The corollary of the costs is that, even at the highest level, the financial backing behind a driver can be the difference between earning a seat, or not. Zhou is expected to bring Chinese commercial interest to the sport; Nikita Mazepin and Lance Stroll both race for teams bankrolled by their fathers.

“This year is a tricky situation because there weren’t many seats available,” Piastri explains. “In Zhou’s case, specifically, it’s a very big commercial drawcard, for the sport, and sponsors, to have the first Chinese driver in F1. I know Zhou got quite a lot of criticism for being in F1 – and I thought that was quite unfair [Piastri has been vocal in defending Zhou]. I knew that we couldn’t bring that kind of money.”

The Victorian concedes that being Australian, he could never compete with the commercial potential of a Chinese driver. Nor, says Piastri, would he want to pay to play. “I want to get to F1 purely on merit, not because we could buy myself a seat. It’s been part of the game for a long-time, but I didn’t want to get to F1 because I paid to get there. I wanted to get there because I had the results.”

Oscar Piastri
Oscar Piastri Photograph: Clive Rose/Getty Images

Most observers believe that it is only a matter of time before Piastri, who turns 21 in April, is driving in F1. He will spend this year learning from Ocon and Alonso; the latter, a two-time champion, is expected to retire at the end of the season, which may leave an opening. “Working with Fernando, it’s a great privilege,” Piastri says. “Certainly I can learn a lot off him this year. I want to learn as much as I can for when it’s my turn to get in the race seat.” Piastri is also guided by his agent, Mark Webber, the Queanbeyan-born driver who collected nine F1 wins during a glittering career.

In the F1 paddock, Piastri will find himself alongside a crop of talented young drivers that have considerably lowered the grid’s average age. The likes of Ocon, Ferrari’s Charles Leclerc, Haas’s Mick Schumacher, McLaren’s Lando Norris, Mercedes driver George Russell and Yuki Tsunoda of Scuderia AlphaTauri are all 25 or younger. “These guys are proving that they can perform almost straight away – they’re already fighting for wins,” says Piastri. “Every time that happens, it opens the door for more young guys, such as myself.”

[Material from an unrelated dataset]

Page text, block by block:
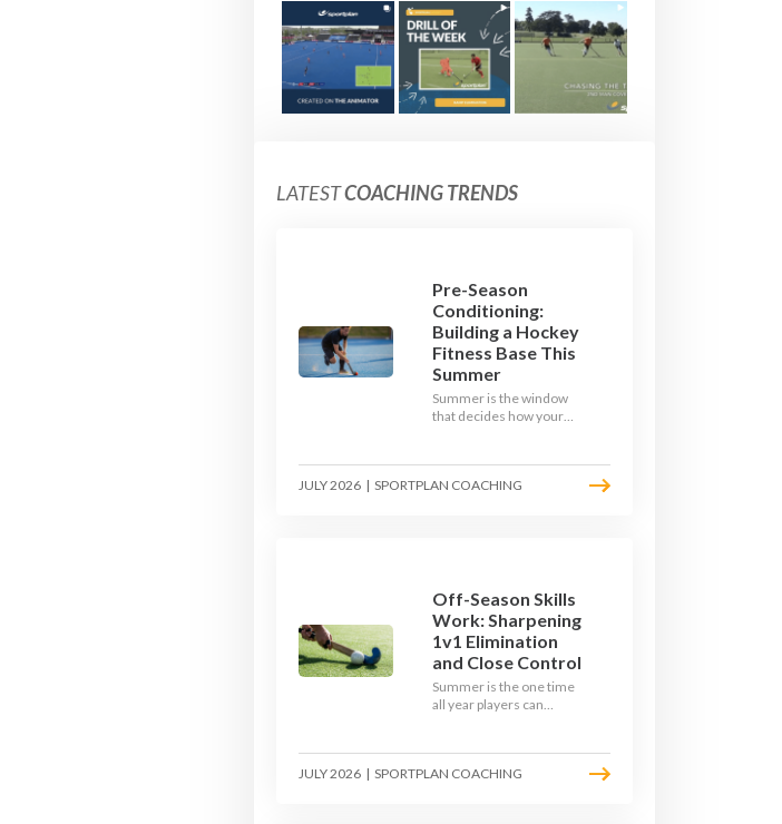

The most prominent young star is, of course, Max Verstappen, the 24-year-old F1 champion. The Red Bull driver beat rival Lewis Hamilton to the 2021 title in controversial fashion in Abu Dhabi in December. Months on, the drama of that race still lingers – governing body the FIA recently moved aside its race director, Australian Michael Masi, in an attempt to end the furore.

Piastri is diplomatic when asked about the incident. “It definitely was very hectic,” he says of the final race. “I don’t really have much of an opinion, to be honest, I think maybe the rules could have been followed a bit better. But I for one am happy that the race actually got underway again for a lap, rather than finishing under safety car. I think there would be a much more negative reaction if the world championship … was decided under safety car. There you go – I won’t say any more on that.”

After the dramatic conclusion to last season, there will be much anticipation when the F1 begins in mid-March in Bahrain, before it heads to Saudi Arabia and then Melbourne, for the first-time since the pandemic began. Even on home soil, Piastri will be sitting on the sidelines. “It’s never ideal not to be racing, but it’s just the way the cards have fallen,” he says. For now, at least. “I feel like I deserve a chance in F1.”